▸ Data for this exercise
::::

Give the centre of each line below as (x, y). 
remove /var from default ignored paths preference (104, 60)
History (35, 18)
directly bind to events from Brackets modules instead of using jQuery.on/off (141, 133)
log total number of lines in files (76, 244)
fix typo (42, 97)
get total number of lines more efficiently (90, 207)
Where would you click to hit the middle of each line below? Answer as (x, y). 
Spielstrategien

::::

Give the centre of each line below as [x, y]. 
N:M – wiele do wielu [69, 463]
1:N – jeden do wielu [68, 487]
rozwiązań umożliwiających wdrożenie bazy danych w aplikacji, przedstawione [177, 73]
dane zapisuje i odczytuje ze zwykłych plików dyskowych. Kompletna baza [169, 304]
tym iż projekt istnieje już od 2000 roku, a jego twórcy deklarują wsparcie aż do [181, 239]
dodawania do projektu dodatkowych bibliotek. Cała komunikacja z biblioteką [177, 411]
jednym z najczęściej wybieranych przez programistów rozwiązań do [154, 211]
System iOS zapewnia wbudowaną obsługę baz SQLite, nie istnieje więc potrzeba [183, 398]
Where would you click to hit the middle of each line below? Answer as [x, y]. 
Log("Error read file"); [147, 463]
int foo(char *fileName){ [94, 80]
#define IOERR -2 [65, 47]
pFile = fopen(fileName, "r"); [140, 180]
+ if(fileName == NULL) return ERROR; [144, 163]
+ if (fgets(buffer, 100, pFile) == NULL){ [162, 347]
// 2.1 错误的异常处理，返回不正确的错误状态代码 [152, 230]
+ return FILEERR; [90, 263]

::::

▸ Instructions to follow
Return every line of the listing above that contains "middle".

▸ Solved problem
Where would you click to hit the middle of each line below? Answer as (x, y). 
Where would you click to hit the middle of each line below? Answer as [x, y]. 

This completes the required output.